▶ [Problem to work on]:
From the entries below, please output exactly the lines starting at the one containing "impact the ability" and ending at the one containing "The cost of", both included.
** Given data follows **
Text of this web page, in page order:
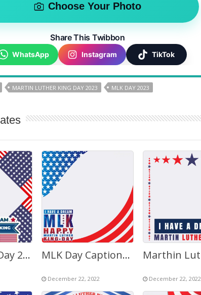
Choose Your Photo
Share This Twibbon
WhatsApp Instagram TikTok
MARTIN LUTHER KING DAY 2023 MLK DAY 2023
Happy MLK Day 2023 Graphics Images 2023 MLK Day Captions Background Picture Frame
December 22, 2022 December 22, 2022
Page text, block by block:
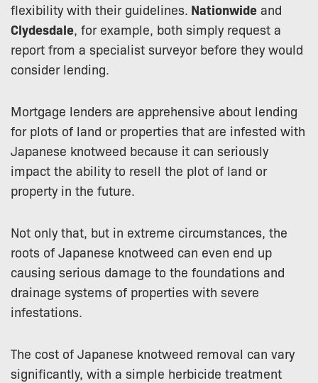
flexibility with their guidelines. Nationwide and
Clydesdale, for example, both simply request a
report from a specialist surveyor before they would
consider lending.
Mortgage lenders are apprehensive about lending
for plots of land or properties that are infested with
Japanese knotweed because it can seriously
impact the ability to resell the plot of land or
property in the future.
Not only that, but in extreme circumstances, the
roots of Japanese knotweed can even end up
causing serious damage to the foundations and
drainage systems of properties with severe
infestations.
The cost of Japanese knotweed removal can vary
significantly, with a simple herbicide treatment
** End of Given data **
▶ [Response to this exercise]:
impact the ability to resell the plot of land or
property in the future.
Not only that, but in extreme circumstances, the
roots of Japanese knotweed can even end up
causing serious damage to the foundations and
drainage systems of properties with severe
infestations.
The cost of Japanese knotweed removal can vary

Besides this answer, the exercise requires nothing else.